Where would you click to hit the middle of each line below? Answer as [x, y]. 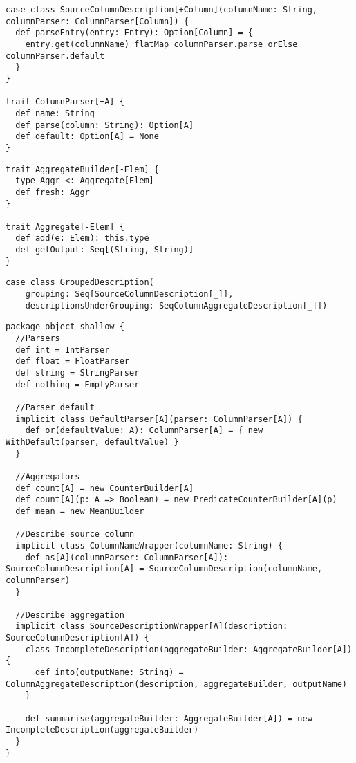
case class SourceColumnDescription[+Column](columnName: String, [162, 10]
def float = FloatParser [72, 361]
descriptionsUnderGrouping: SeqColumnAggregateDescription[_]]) [176, 305]
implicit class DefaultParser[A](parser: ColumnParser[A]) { [159, 419]
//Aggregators [48, 476]
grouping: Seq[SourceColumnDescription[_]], [129, 294]
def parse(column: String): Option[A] [105, 125]
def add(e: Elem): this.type [82, 238]
################
## YOUR OBJECTIVE
Your answer should hold the line with "def float = FloatParser [72, 361]" and each line after it to the end of the data, retyped exactly. Include no other lines.

## ANSWER TO THE EXERCISE
def float = FloatParser [72, 361]
descriptionsUnderGrouping: SeqColumnAggregateDescription[_]]) [176, 305]
implicit class DefaultParser[A](parser: ColumnParser[A]) { [159, 419]
//Aggregators [48, 476]
grouping: Seq[SourceColumnDescription[_]], [129, 294]
def parse(column: String): Option[A] [105, 125]
def add(e: Elem): this.type [82, 238]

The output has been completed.